** SOURCE MATERIAL follows **

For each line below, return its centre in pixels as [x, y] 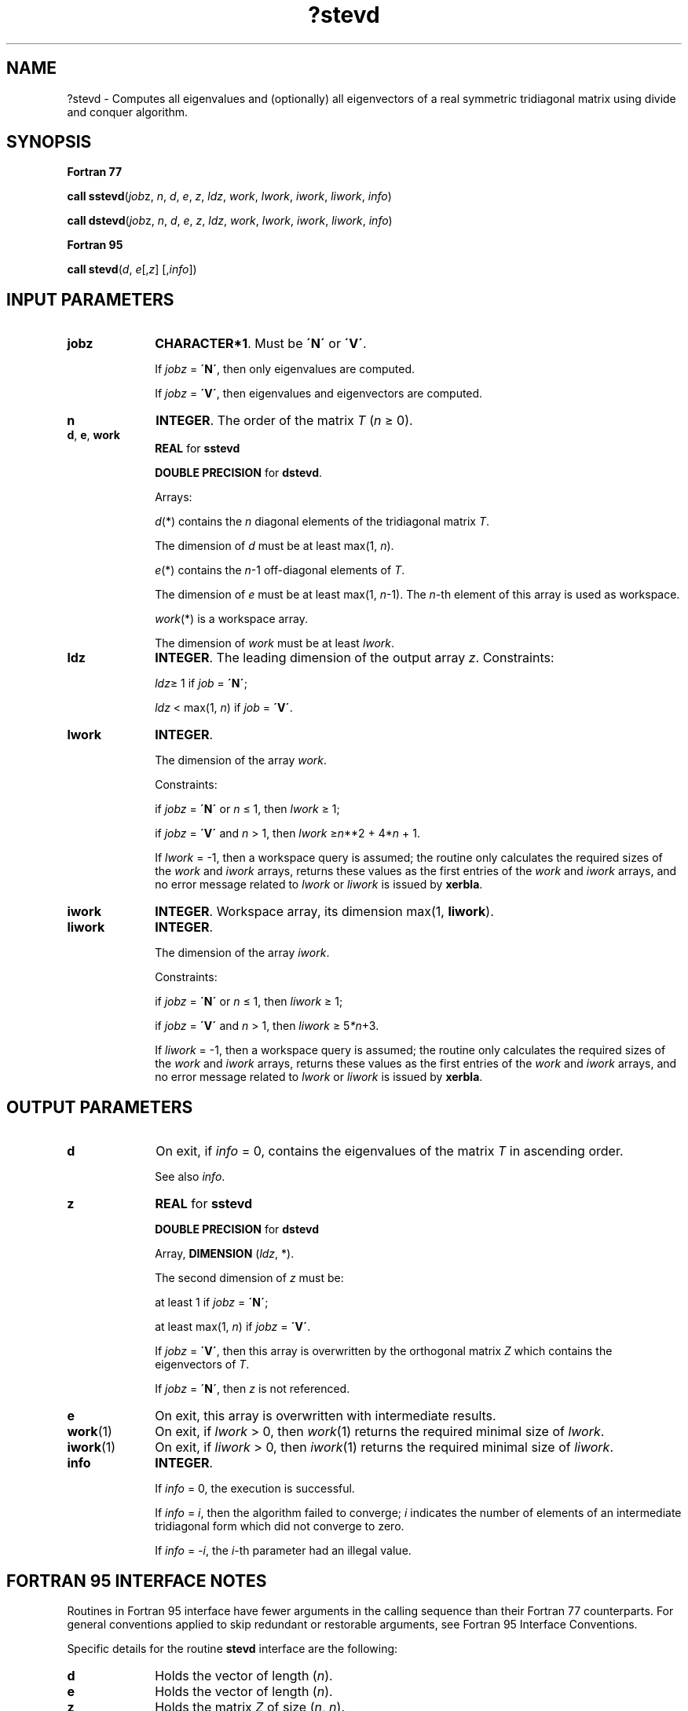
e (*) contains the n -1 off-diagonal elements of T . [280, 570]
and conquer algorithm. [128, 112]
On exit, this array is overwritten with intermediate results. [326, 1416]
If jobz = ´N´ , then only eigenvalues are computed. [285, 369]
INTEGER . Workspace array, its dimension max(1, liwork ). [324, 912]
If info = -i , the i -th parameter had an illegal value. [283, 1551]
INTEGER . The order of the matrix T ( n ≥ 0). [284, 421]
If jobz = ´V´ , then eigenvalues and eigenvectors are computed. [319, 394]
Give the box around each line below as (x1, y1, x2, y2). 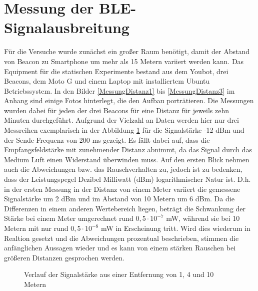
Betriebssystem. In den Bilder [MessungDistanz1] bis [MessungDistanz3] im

** End of SOURCE MATERIAL **
** SOURCE MATERIAL follows **

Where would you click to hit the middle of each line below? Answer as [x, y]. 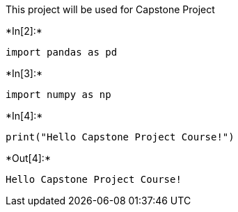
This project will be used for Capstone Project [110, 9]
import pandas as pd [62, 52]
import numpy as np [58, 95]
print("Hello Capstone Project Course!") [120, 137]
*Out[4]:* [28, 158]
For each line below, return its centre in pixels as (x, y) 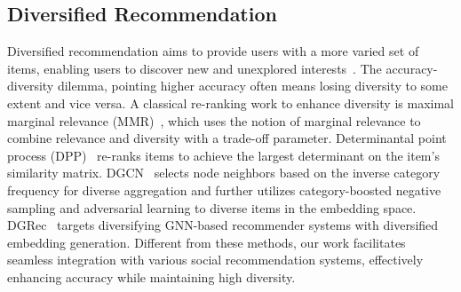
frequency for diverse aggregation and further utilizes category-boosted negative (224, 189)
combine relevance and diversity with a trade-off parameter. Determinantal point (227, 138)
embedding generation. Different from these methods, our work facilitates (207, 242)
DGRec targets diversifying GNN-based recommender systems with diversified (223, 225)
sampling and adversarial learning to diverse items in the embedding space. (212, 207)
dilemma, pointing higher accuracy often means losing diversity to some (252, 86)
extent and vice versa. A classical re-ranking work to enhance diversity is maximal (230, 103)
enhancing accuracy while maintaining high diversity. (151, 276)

** End of SOURCE MATERIAL **

Range to copy from the listing above: the line containing "pixels as [x, y]" down to the line containing "Give the box", both included. Reproduce it exactly, minus the pictures, and add nothing.

For each line below, return its centre in pixels as [x, y] 
e (*) contains the n -1 off-diagonal elements of T . [280, 570]
and conquer algorithm. [128, 112]
On exit, this array is overwritten with intermediate results. [326, 1416]
If jobz = ´N´ , then only eigenvalues are computed. [285, 369]
INTEGER . Workspace array, its dimension max(1, liwork ). [324, 912]
If info = -i , the i -th parameter had an illegal value. [283, 1551]
INTEGER . The order of the matrix T ( n ≥ 0). [284, 421]
If jobz = ´V´ , then eigenvalues and eigenvectors are computed. [319, 394]
Give the box around each line below as (x1, y1, x2, y2). 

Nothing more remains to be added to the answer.